KnigaRead.com/
KnigaRead.com » Проза » Русская классическая проза » Олесь Бенюх - Подари себе рай (Действо 2)

Олесь Бенюх - Подари себе рай (Действо 2)

На нашем сайте KnigaRead.com Вы можете абсолютно бесплатно читать книгу онлайн Олесь Бенюх, "Подари себе рай (Действо 2)" бесплатно, без регистрации.
Перейти на страницу:

Первый самостоятельный визит к вождю - не за ручку с кем-то из членов ПБ, не мимолетная встреча в ходе многотысячного митинга или собрания. Нет, именно аудиенция, в ходе которой можно выдвинуть захватывающую дух инициативу, показать, что и он не лыком шит. Нервное возбуждение на пределе, от ожидания свершения возможного счастливого чуда - например, приглашения в кандидаты в члены ПБ (а почему бы, в конце-то концов и нет?) - все существо его трепещет. И вместе с тем виски сдавливает неуютное, холодное ощущение неуверенности, томительное предвосхищение мрачной, непредвиденной неожиданности. Словно в кромешной тьме бредешь на ощупь по трудной дороге и не знаешь, чем может быть чреват следующий шаг сверкающей пещерой Алладина или мертвящей бездной ада...

Воистину исторический был день 10 мая 1935 года, когда первый секретарь МК и МГК ВКП(б) Никита Хрущев энергичным шагом вошел в приемную Сталина. Исторический для Никиты. Он только что принял бразды столичного правления от любимого покровителя Лазаря Моисеевича и впервые появился в Кремле в новом качестве.

- Здравия желаю! - громко, радостно гаркнул он с порога. В приемной было пять человек - Поскребышев, Тухачевский, Шолохов, Ягода, Блюхер.

- Я бы все же твоего Григория Мелехова... - Ягода поднял руку над головой писателя и замолк, оглянувшись на голос вошедшего. Остальные - кто с удивлением, кто с недоумением, кто с укоризной воззрились на брызжущего энтузиазмом и задором хохла (ибо вопреки истине почти все в высших эшелонах власти считали Хрущева таковым).

- Мы, разумеется, поздравляем вас, товарищ Хрущев, с новым назначени

ем, - кашлянув, хмуро произнес Поскребышев. - Однако, шум здесь, - он многозначительно кивнул на двойную входную дверь в кабинет Сталина, возбраняется категорически.

Говоря это тихо и размеренно, он сделал особое ударение на двух последних словах. И вновь углубился в лежавшие перед ним на столе бумаги.
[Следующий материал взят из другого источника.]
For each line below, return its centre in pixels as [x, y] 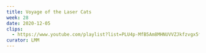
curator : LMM [23, 40]
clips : [15, 29]
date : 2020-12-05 [29, 23]
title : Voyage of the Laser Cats [49, 12]
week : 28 [17, 18]
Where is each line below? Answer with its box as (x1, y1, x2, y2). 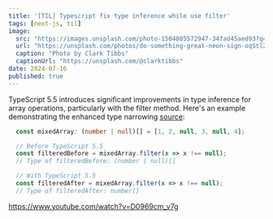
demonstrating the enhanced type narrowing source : (8, 111, 185, 122)
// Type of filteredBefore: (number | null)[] (15, 157, 176, 165)
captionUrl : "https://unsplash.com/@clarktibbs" (15, 58, 184, 66)
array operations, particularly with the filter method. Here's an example (8, 103, 246, 113)
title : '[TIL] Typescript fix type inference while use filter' (8, 11, 231, 20)
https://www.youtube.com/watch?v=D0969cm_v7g (8, 201, 179, 211)
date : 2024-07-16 (8, 65, 67, 73)
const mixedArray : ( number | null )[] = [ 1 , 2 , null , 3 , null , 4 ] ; (15, 127, 245, 135)
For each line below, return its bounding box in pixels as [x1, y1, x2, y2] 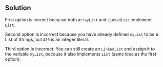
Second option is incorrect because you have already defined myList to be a [5, 31, 159, 37]
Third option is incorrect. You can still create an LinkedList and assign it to [5, 46, 155, 51]
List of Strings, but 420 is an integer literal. [5, 36, 89, 42]
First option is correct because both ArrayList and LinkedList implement [5, 17, 152, 22]
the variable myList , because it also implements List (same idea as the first [5, 51, 157, 57]
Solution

Маршалы, глава НКВД и автор "Тихого Дона" обменялись с Никитой рукопожатиями. Поздравляли вполголоса, чуть не шепотом.

- С тебя причитается, - Блюхер улыбнулся, подмигнул. - Чтобы секретарилось на ять!

- Оселедец бы вырастить - гарный запорожець був бы! - лукаво усмехнулся Шолохов, глядя на легкий пушок на голове Хрущева. Никита покраснел, натужно улыбался, исподтишка бросая опасливые взгляды на стол у окна, за которым восседал "надмiрно суворий секретар" вождя. "Вот такая дурница может испортить все, - замирая от ужаса думал он, принимая поздравления и шутки. - Роковой ошибкой может быть самое доброе слово, но сказанное громче, чем позволено. И не там. И не во время. Ну что ж, век живи - век учись, Никита". Он осторожно, словно стесняясь чего-то, достал из кармана брюк большой носовой платок (Нина сама старательно подрубила полдюжины на прошлой неделе), протер крупные залысины, щеки, нос. Когда Поскребышев запустил его, наконец, в санктум-санкторум, Сталин стоял у окна, смотрел на город в надвигающихся сумерках, держа в одной руке потухшую трубку, в другой какую-то папку. Медленно повернувшись, он устремил взгляд на Хрущева и, помолчав, словно додумывая владевшую им мысль, сказал:

- Вы встречались с товарищем Берия, товарищ Хрущев?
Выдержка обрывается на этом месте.